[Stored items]
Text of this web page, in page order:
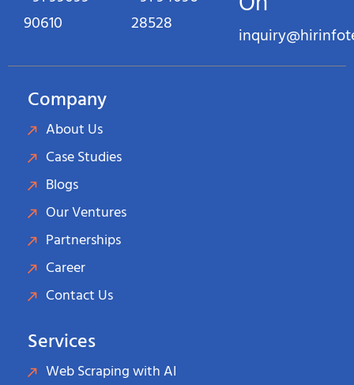
90610
28528
Company
About Us
Case Studies
Blogs
Our Ventures
Partnerships
Career
Contact Us
Services
Web Scraping with AI
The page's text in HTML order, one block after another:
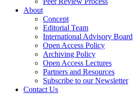
About
Concept
Editorial Team
International Advisory Board
Open Access Policy
Archiving Policy
Open Access Lectures
Partners and Resources
Subscribe to our Newsletter
Contact Us
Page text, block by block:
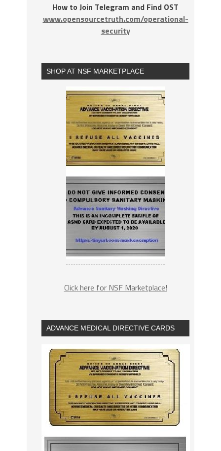
How to Join Telegram and Find OST
www.opensourcetruth.com/operational-
security
SHOP AT NSF MARKETPLACE
Click here for NSF Marketplace!
ADVANCE MEDICAL DIRECTIVE CARDS
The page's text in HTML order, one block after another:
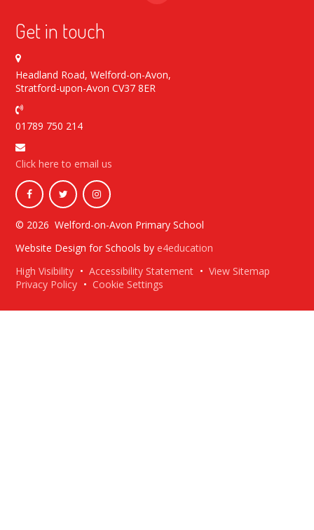
Get in touch
Headland Road, Welford-on-Avon,
Stratford-upon-Avon CV37 8ER
01789 750 214
Click here to email us
© 2026 Welford-on-Avon Primary School
Website Design for Schools by e4education
High Visibility • Accessibility Statement • View Sitemap
Privacy Policy • Cookie Settings
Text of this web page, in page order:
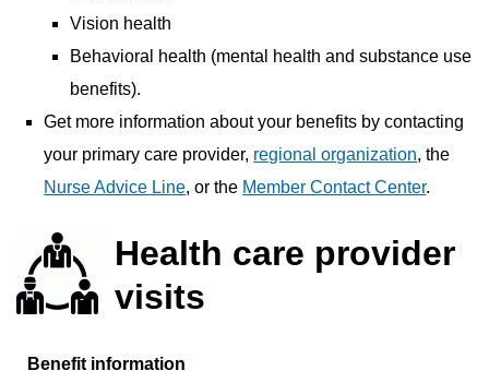
Vision health
Behavioral health (mental health and substance use
benefits).
Get more information about your benefits by contacting
your primary care provider, regional organization, the
Nurse Advice Line, or the Member Contact Center.
Health care provider
visits
Benefit information
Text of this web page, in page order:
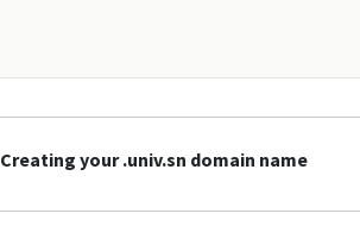
Creating your .univ.sn domain name
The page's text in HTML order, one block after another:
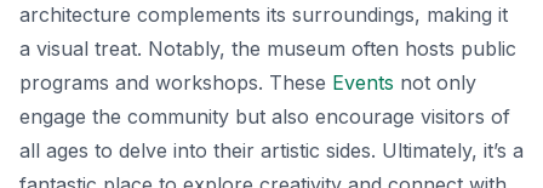
architecture complements its surroundings, making it
a visual treat. Notably, the museum often hosts public
programs and workshops. These Events not only
engage the community but also encourage visitors of
all ages to delve into their artistic sides. Ultimately, it’s a
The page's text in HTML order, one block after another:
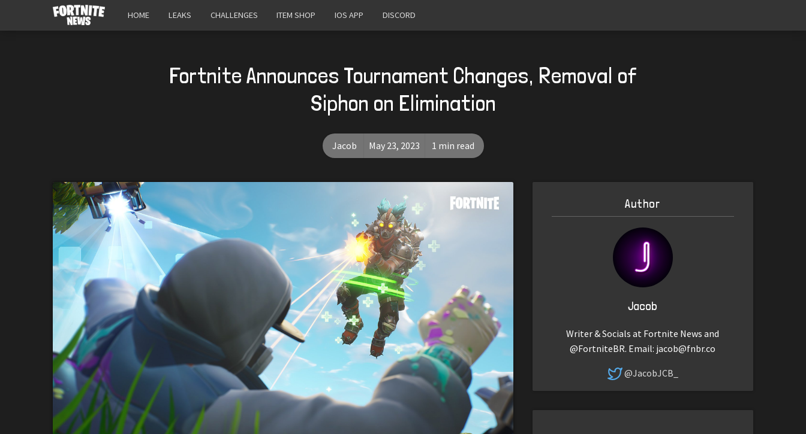
HOME LEAKS CHALLENGES ITEM SHOP IOS APP DISCORD
Fortnite Announces Tournament Changes, Removal of
Siphon on Elimination
Jacob May 23, 2023 1 min read
Author
Jacob
Writer & Socials at Fortnite News and
@FortniteBR. Email: jacob@fnbr.co
@JacobJCB_
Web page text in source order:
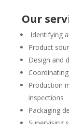
Our
Identifying
Product
Design and
Production
inspections
Packaging
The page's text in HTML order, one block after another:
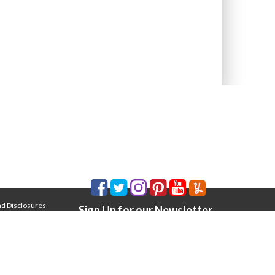
Disclosures Sign Up for our Newsletter
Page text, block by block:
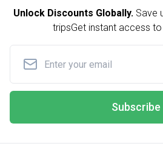
Unlock Discounts Globally. Save
tripsGet instant access
Subscribe
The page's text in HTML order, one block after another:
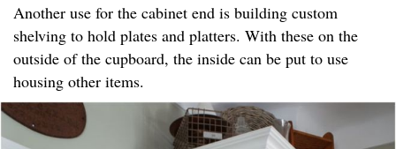
Another use for the cabinet end is building custom
shelving to hold plates and platters. With these on the
outside of the cupboard, the inside can be put to use
housing other items.
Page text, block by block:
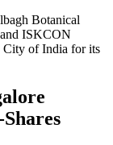
Botanical
ISKCON
City of India for its
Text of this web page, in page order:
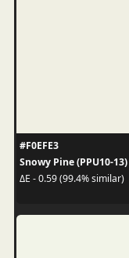
#F0EFE3
Snowy Pine (PPU10-13)
ΔE - 0.59 (99.4% similar)
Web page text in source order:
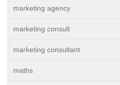
marketing agency
marketing consult
marketing consultant
maths

Your instructions >>
When you copy the entries above, keep every word exactly and omit the images.

Task response >>
Text of this web page, in page order:
90610
28528
Company
About Us
Case Studies
Blogs
Our Ventures
Partnerships
Career
Contact Us
Services
Web Scraping with AI
The page's text in HTML order, one block after another:
About
Concept
Editorial Team
International Advisory Board
Open Access Policy
Archiving Policy
Open Access Lectures
Partners and Resources
Subscribe to our Newsletter
Contact Us
Page text, block by block:
How to Join Telegram and Find OST
www.opensourcetruth.com/operational-
security
SHOP AT NSF MARKETPLACE
Click here for NSF Marketplace!
ADVANCE MEDICAL DIRECTIVE CARDS
The page's text in HTML order, one block after another:
Get in touch
Headland Road, Welford-on-Avon,
Stratford-upon-Avon CV37 8ER
01789 750 214
Click here to email us
© 2026 Welford-on-Avon Primary School
Website Design for Schools by e4education
High Visibility • Accessibility Statement • View Sitemap
Privacy Policy • Cookie Settings
Text of this web page, in page order:
Vision health
Behavioral health (mental health and substance use
benefits).
Get more information about your benefits by contacting
your primary care provider, regional organization, the
Nurse Advice Line, or the Member Contact Center.
Health care provider
visits
Benefit information
Text of this web page, in page order:
Creating your .univ.sn domain name
The page's text in HTML order, one block after another:
architecture complements its surroundings, making it
a visual treat. Notably, the museum often hosts public
programs and workshops. These Events not only
engage the community but also encourage visitors of
all ages to delve into their artistic sides. Ultimately, it’s a
The page's text in HTML order, one block after another:
HOME LEAKS CHALLENGES ITEM SHOP IOS APP DISCORD
Fortnite Announces Tournament Changes, Removal of
Siphon on Elimination
Jacob May 23, 2023 1 min read
Author
Jacob
Writer & Socials at Fortnite News and
@FortniteBR. Email: jacob@fnbr.co
@JacobJCB_
Web page text in source order:
Our
Identifying
Product
Design and
Production
inspections
Packaging
The page's text in HTML order, one block after another:
Disclosures Sign Up for our Newsletter
Page text, block by block:
Unlock Discounts Globally. Save
tripsGet instant access
Subscribe
The page's text in HTML order, one block after another:
Another use for the cabinet end is building custom
shelving to hold plates and platters. With these on the
outside of the cupboard, the inside can be put to use
housing other items.
Page text, block by block:
Botanical
ISKCON
City of India for its
Text of this web page, in page order:
#F0EFE3
Snowy Pine (PPU10-13)
ΔE - 0.59 (99.4% similar)
Web page text in source order:
marketing agency
marketing consult
marketing consultant
maths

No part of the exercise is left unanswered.